Data for this task: Begin

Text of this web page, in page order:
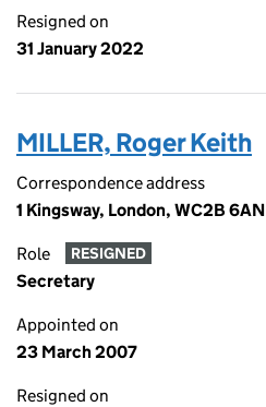
Resigned on
31 January 2022
MILLER, Roger Keith
Correspondence address
1 Kingsway, London, WC2B 6AN
Role RESIGNED
Secretary
Appointed on
23 March 2007
Resigned on
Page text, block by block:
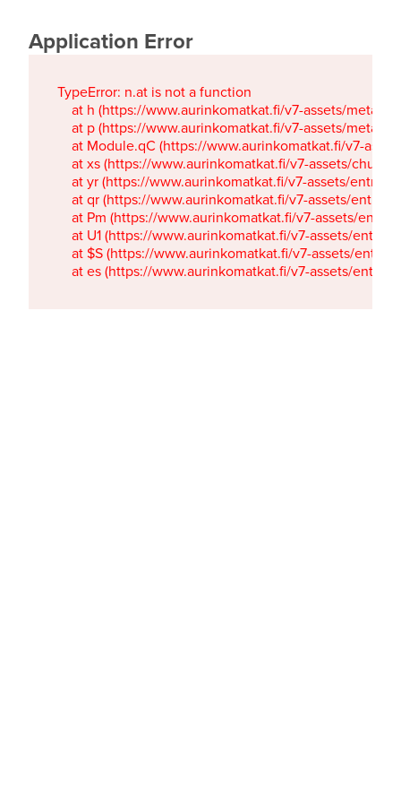
Application Error
TypeError: n.at is not a function
at h (https://www.aurinkomatkat.fi/v7-assets/
at p (https://www.aurinkomatkat.fi/v7-assets/
at Module.qC (https://www.aurinkomatkat.fi/v7-
at xs (https://www.aurinkomatkat.fi/v7-assets/
at yr (https://www.aurinkomatkat.fi/v7-assets/
at qr (https://www.aurinkomatkat.fi/v7-assets/
at Pm (https://www.aurinkomatkat.fi/v7-assets/
at U1 (https://www.aurinkomatkat.fi/v7-assets/
at $S (https://www.aurinkomatkat.fi/v7-assets/
at es (https://www.aurinkomatkat.fi/v7-assets/
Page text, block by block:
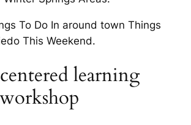
To Do In around town Things
This Weekend.
learning
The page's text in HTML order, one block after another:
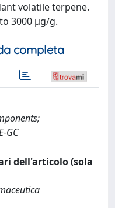
volatile terpene.
3000 µg/g.
completa
GC
dell'articolo (sola
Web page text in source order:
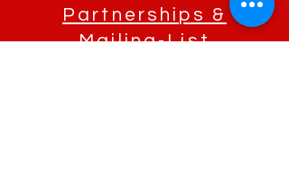
Partnerships &
Mailing-List
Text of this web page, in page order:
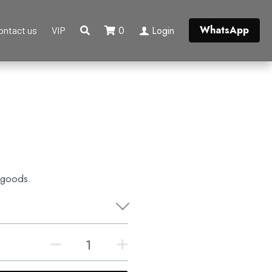
us VIP 0 Login WhatsApp
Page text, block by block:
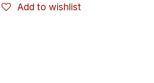
Add to wishlist
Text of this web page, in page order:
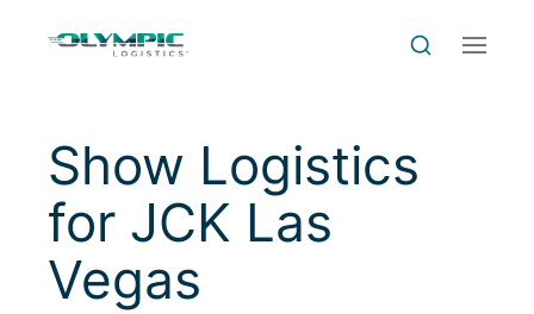
SearchMenu
Show Logistics
for JCK Las
Vegas
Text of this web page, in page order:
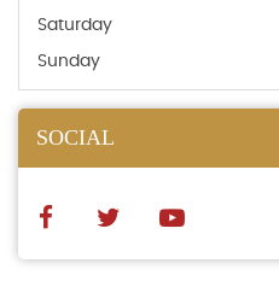
Saturday
Sunday
SOCIAL
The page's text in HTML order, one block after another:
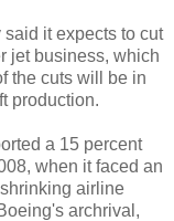
it expects to cut
jet business, which
the cuts will be in
production.
a 15 percent
when it faced an
airline
archrival,
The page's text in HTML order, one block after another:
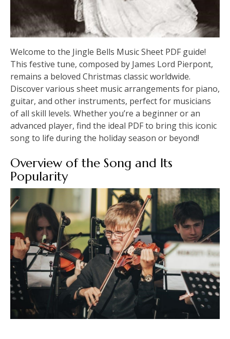
Welcome to the Jingle Bells Music Sheet PDF guide!
This festive tune, composed by James Lord Pierpont,
remains a beloved Christmas classic worldwide.
Discover various sheet music arrangements for piano,
guitar, and other instruments, perfect for musicians
of all skill levels. Whether you’re a beginner or an
advanced player, find the ideal PDF to bring this iconic
song to life during the holiday season or beyond!
Overview of the Song and Its
Popularity
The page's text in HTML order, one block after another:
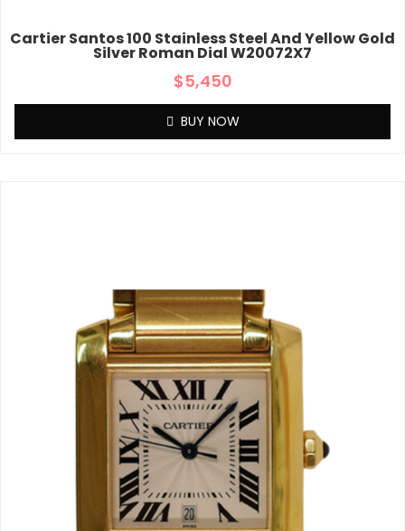
Cartier Santos 100 Stainless Steel And Yellow Gold
Silver Roman Dial W20072X7
$5,450
BUY NOW
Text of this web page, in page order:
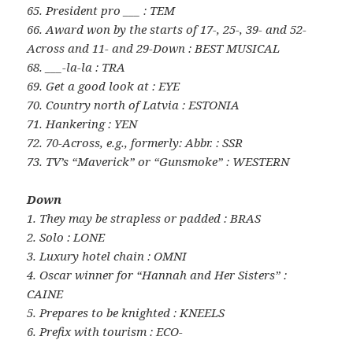
65. President pro ___ : TEM
66. Award won by the starts of 17-, 25-, 39- and 52-
Across and 11- and 29-Down : BEST MUSICAL
68. ___-la-la : TRA
69. Get a good look at : EYE
70. Country north of Latvia : ESTONIA
71. Hankering : YEN
72. 70-Across, e.g., formerly: Abbr. : SSR
73. TV’s “Maverick” or “Gunsmoke” : WESTERN
Down
1. They may be strapless or padded : BRAS
2. Solo : LONE
3. Luxury hotel chain : OMNI
4. Oscar winner for “Hannah and Her Sisters” :
CAINE
5. Prepares to be knighted : KNEELS
6. Prefix with tourism : ECO-
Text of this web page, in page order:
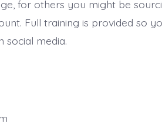
for others you might be
Full training is provided so
social media.
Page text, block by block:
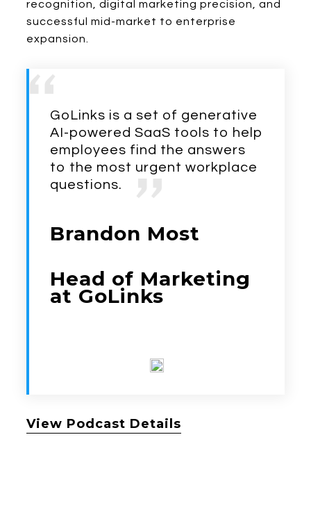
recognition, digital marketing precision, and
successful mid-market to enterprise
expansion.
GoLinks is a set of generative
AI-powered SaaS tools to help
employees find the answers
to the most urgent workplace
questions.
Brandon Most
Head of Marketing
at GoLinks
View Podcast Details
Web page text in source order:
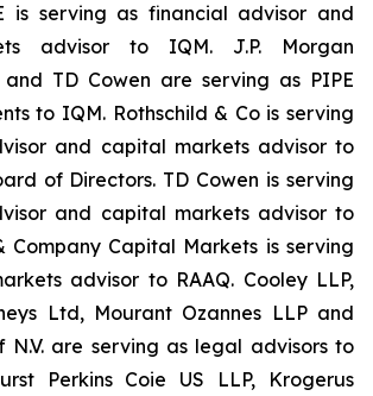
is serving as financial advisor and
advisor to IQM. J.P. Morgan
and TD Cowen are serving as PIPE
to IQM. Rothschild & Co is serving
and capital markets advisor to
of Directors. TD Cowen is serving
and capital markets advisor to
Company Capital Markets is serving
advisor to RAAQ. Cooley LLP,
Ltd, Mourant Ozannes LLP and
N.V. are serving as legal advisors to
Perkins Coie US LLP, Krogerus

Data for this task: End

**Required work:**
Could you return all of the entries above exactly, without any images?

**Response box:**
Text of this web page, in page order:
Resigned on
31 January 2022
MILLER, Roger Keith
Correspondence address
1 Kingsway, London, WC2B 6AN
Role RESIGNED
Secretary
Appointed on
23 March 2007
Resigned on
Page text, block by block:
Application Error
TypeError: n.at is not a function
at h (https://www.aurinkomatkat.fi/v7-assets/
at p (https://www.aurinkomatkat.fi/v7-assets/
at Module.qC (https://www.aurinkomatkat.fi/v7-
at xs (https://www.aurinkomatkat.fi/v7-assets/
at yr (https://www.aurinkomatkat.fi/v7-assets/
at qr (https://www.aurinkomatkat.fi/v7-assets/
at Pm (https://www.aurinkomatkat.fi/v7-assets/
at U1 (https://www.aurinkomatkat.fi/v7-assets/
at $S (https://www.aurinkomatkat.fi/v7-assets/
at es (https://www.aurinkomatkat.fi/v7-assets/
Page text, block by block:
To Do In around town Things
This Weekend.
learning
The page's text in HTML order, one block after another:
volatile terpene.
3000 µg/g.
completa
GC
dell'articolo (sola
Web page text in source order:
Partnerships &
Mailing-List
Text of this web page, in page order:
us VIP 0 Login WhatsApp
Page text, block by block:
Add to wishlist
Text of this web page, in page order:
SearchMenu
Show Logistics
for JCK Las
Vegas
Text of this web page, in page order:
Saturday
Sunday
SOCIAL
The page's text in HTML order, one block after another:
it expects to cut
jet business, which
the cuts will be in
production.
a 15 percent
when it faced an
airline
archrival,
The page's text in HTML order, one block after another:
Welcome to the Jingle Bells Music Sheet PDF guide!
This festive tune, composed by James Lord Pierpont,
remains a beloved Christmas classic worldwide.
Discover various sheet music arrangements for piano,
guitar, and other instruments, perfect for musicians
of all skill levels. Whether you’re a beginner or an
advanced player, find the ideal PDF to bring this iconic
song to life during the holiday season or beyond!
Overview of the Song and Its
Popularity
The page's text in HTML order, one block after another:
Cartier Santos 100 Stainless Steel And Yellow Gold
Silver Roman Dial W20072X7
$5,450
BUY NOW
Text of this web page, in page order:
65. President pro ___ : TEM
66. Award won by the starts of 17-, 25-, 39- and 52-
Across and 11- and 29-Down : BEST MUSICAL
68. ___-la-la : TRA
69. Get a good look at : EYE
70. Country north of Latvia : ESTONIA
71. Hankering : YEN
72. 70-Across, e.g., formerly: Abbr. : SSR
73. TV’s “Maverick” or “Gunsmoke” : WESTERN
Down
1. They may be strapless or padded : BRAS
2. Solo : LONE
3. Luxury hotel chain : OMNI
4. Oscar winner for “Hannah and Her Sisters” :
CAINE
5. Prepares to be knighted : KNEELS
6. Prefix with tourism : ECO-
Text of this web page, in page order:
for others you might be
Full training is provided so
social media.
Page text, block by block:
recognition, digital marketing precision, and
successful mid-market to enterprise
expansion.
GoLinks is a set of generative
AI-powered SaaS tools to help
employees find the answers
to the most urgent workplace
questions.
Brandon Most
Head of Marketing
at GoLinks
View Podcast Details
Web page text in source order:
is serving as financial advisor and
advisor to IQM. J.P. Morgan
and TD Cowen are serving as PIPE
to IQM. Rothschild & Co is serving
and capital markets advisor to
of Directors. TD Cowen is serving
and capital markets advisor to
Company Capital Markets is serving
advisor to RAAQ. Cooley LLP,
Ltd, Mourant Ozannes LLP and
N.V. are serving as legal advisors to
Perkins Coie US LLP, Krogerus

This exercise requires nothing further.